1 争点
本件の争点は、①C型肝炎の診断・治療義務違反の有無、②死亡との間の因果関係の有無と損害額である。
2 前提となる事実経過
(1)平成8年検査
平成8年10月30日、亡Aは、Y1から高血圧症の診断を受け、通院治療を開始した。
平成8年11月8日、亡Aは、Y2において血液検査を受けたところ、その結果は、GOTが58、GPTが81、γ -GTPが88、ZTTが15・6、MCVが104と異常値を示すものであった。Y1は、検査結果が肝炎の慢性化を表すものであり、アルコール性肝炎の可能性を疑ったが、ウイルス性肝炎の可能性も否定できないと考え、亡Aに対し、肝炎ウイルスに感染している可能性があることを説明し、肝炎ウイルス検査の受検を勧めた。
しかし、亡Aは、Y1の勧めに従わず、受検しなかった。
亡Aは、その後も、Y2へ通院し、高血圧治療薬(ロプレソール、アダラート)の投薬を受けた。
(2)平成12年検査
平成12年12月8日、亡Aは再び血液検査を受け、GOTが197、GPTが128、LDHが528、ZTTが15・8、γ -GTPが609、A/Gが1・1、MCVが109であった。Y1は、γ -GTP値が異常に高く、MCV値も高い上、GOT値及びGPT値も非常に高かったことに加え、亡Aが常日頃からアルコールを摂取していたことから、アルコールによる慢性肝炎と診断し、亡Aに対し、アルコール性肝炎が命にかかわることもあると説明して禁酒を指示するとともに、強力ミノマイシンを投与し、さらに、高血圧治療薬に加え、肝機能改善薬(ウルソ)を処方した。
また、Y1は、このときも、亡Aに対し、C型肝炎ウイルス検査の受検を勧めたが、亡Aは受検しなかった。
亡Aは、その後も、Y2に通院し続けた(月1~2回程度)。
(3)C型肝炎感染の判明と死亡
平成17年6月14日、亡Aは、黄疸が出るようになり、たばこを吸うことができなくなったと訴えたことからC型肝炎ウイルス検査が実施され、C型肝炎ウイルスに感染していること及び肝臓癌がステージⅣA〜ⅣBへ進行していることが判明した。平成17年8月13日、亡Aは、抗がん剤の治療等の甲斐なく死亡した。
3 ①C型肝炎の診断・治療義務違反の有無
(1)平成8年検査について、「Y1は、検査を拒否する亡Aに対し、改めて、C型慢性肝炎を発症しているとすれば、その予後がどのようなものとなり、それを回避するためにどのような治療が必要であるかを説明し、C型肝炎ウイルス検査を受検するよう説得を試みる義務を負うというべきである」「Y1は、亡Aに対し、C型肝炎ウイルスに感染している可能性があることについて説明したものの、感染していた場合にC型慢性肝炎の予後が重大なものであるため、その治療が必要であると説明し、改めて、C型肝炎ウイルス検査を受検するよう説得を試みることはなかったから、説明・説得義務を尽くさなかった」と判示し、説明説得義務違反を認めた。
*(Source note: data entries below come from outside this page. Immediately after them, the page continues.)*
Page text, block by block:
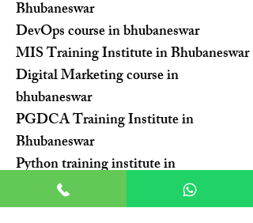
Bhubaneswar
DevOps course in bhubaneswar
MIS Training Institute in Bhubaneswar
Digital Marketing course in
bhubaneswar
PGDCA Training Institute in
Bhubaneswar
Python training institute in
bhubaneswar
Advanced Excel Training Institute in
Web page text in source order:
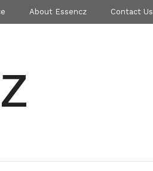
About Essencz Contact Us
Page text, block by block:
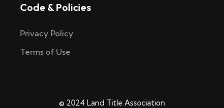
Code & Policies
Privacy Policy
Terms of Use
© 2024 Land Title Association
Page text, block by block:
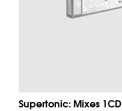
Supertonic: Mixes 1CD
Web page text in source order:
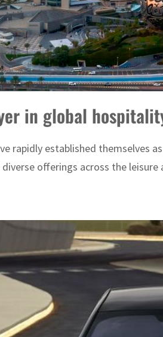
in global
rapidly established
offerings across the leisure
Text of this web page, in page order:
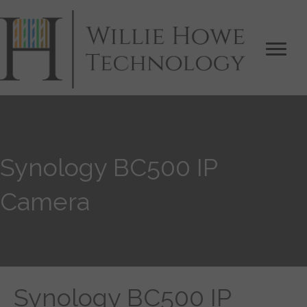
Synology BC500 IP
Camera
Synology BC500 IP
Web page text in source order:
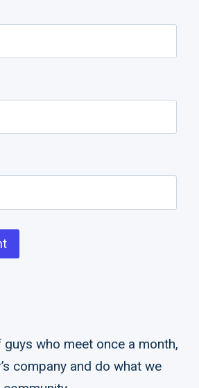
guys who meet once a month,
company and do what we
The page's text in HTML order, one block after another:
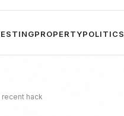
PROPERTYPOLITICS
recent hack
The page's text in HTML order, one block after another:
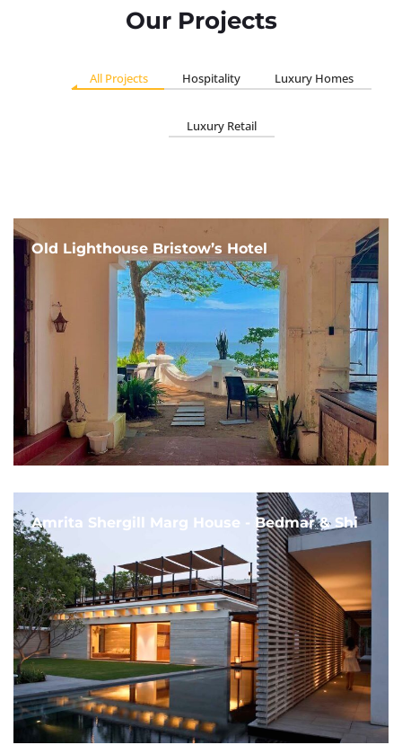
Our Projects
All Projects Hospitality Luxury Homes
Luxury Retail
Old Lighthouse Bristow’s Hotel
Amrita Shergill Marg House - Bedmar & Shi
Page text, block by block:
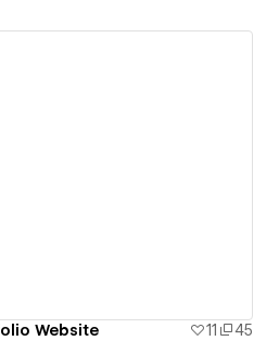
Website 11
45

(2)また、平成12年検査についても、「肝機能障害が相当悪化していたことがうかがわれるのであるから、C型肝炎の合併を鑑別するため、C型肝炎ウイルス検査を実施する必要性は、平成8年検査の時点よりも一層高まっていた」として、説明説得義務違反を肯定した。
4 ②死亡との間の因果関係の有無と損害額
仮にY1において上記説明・説得義務が尽くされたとしても、亡Aが検査指示に応じなかったこと、禁酒指示にもかかわらず多飲を継続したこと等の受診態度からすれば、亡AがC型肝炎の検査や治療を受けずに、「本件と同じ経過をたどって死亡していた可能性が高く、亡Aが、その死亡の時点において、なお生存していた高度の蓋然性を認めることはできない」として、死亡との間の因果関係を否定した。
もっとも、「死亡の時点で生存していた可能性が相当程度にはあるということができる」とし、期待権侵害との因果関係は認め、慰謝料金額及び弁護士費用の合計約275万円を認めた。